* _DATASET EXCERPTS_
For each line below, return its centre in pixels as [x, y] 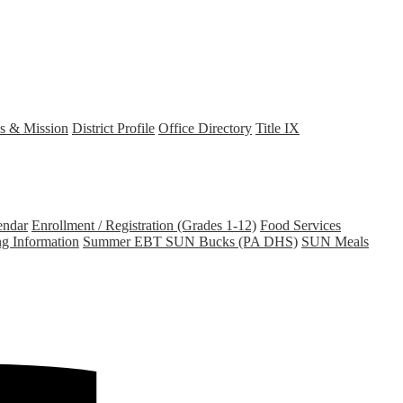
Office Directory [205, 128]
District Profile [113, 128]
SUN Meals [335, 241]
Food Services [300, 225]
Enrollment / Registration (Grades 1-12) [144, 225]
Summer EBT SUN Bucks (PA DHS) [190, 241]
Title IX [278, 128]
...
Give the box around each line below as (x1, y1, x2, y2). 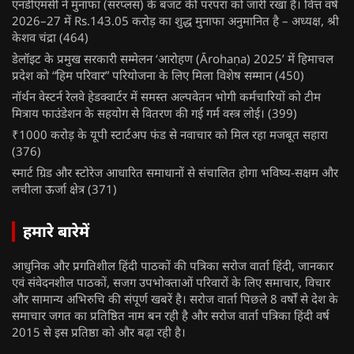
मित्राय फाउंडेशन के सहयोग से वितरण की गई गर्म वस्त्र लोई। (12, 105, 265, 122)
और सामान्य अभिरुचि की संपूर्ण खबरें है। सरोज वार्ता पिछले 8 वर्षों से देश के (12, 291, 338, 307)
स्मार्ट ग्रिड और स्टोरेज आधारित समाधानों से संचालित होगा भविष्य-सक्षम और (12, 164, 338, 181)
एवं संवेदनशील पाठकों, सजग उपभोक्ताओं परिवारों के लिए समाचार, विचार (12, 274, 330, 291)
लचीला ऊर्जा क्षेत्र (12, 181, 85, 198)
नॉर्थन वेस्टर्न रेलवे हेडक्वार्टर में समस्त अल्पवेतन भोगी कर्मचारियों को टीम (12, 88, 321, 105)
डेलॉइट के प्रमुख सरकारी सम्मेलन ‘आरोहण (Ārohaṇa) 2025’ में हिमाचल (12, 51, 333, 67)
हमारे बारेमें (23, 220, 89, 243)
* * *
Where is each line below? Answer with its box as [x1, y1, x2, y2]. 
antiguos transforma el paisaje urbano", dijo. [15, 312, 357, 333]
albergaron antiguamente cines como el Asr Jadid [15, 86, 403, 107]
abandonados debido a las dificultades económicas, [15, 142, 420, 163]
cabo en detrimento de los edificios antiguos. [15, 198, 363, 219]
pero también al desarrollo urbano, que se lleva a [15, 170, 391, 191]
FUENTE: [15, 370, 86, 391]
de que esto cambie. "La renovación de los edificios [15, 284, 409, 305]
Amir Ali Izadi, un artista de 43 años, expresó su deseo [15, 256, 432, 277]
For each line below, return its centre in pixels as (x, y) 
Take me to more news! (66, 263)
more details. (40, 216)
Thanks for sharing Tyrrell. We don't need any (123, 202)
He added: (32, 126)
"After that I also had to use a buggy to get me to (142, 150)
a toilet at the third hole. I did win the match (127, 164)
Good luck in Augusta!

* _TASK TO CARRY OUT_
From the listing above, repeat only the lines between the line containing "pixels as [x, y]" and the line containing "Title IX [278, 128]", those two included. Pictures are not part of the copy.

* _ANSWER BELOW_
For each line below, return its centre in pixels as [x, y] 
Office Directory [205, 128]
District Profile [113, 128]
SUN Meals [335, 241]
Food Services [300, 225]
Enrollment / Registration (Grades 1-12) [144, 225]
Summer EBT SUN Bucks (PA DHS) [190, 241]
Title IX [278, 128]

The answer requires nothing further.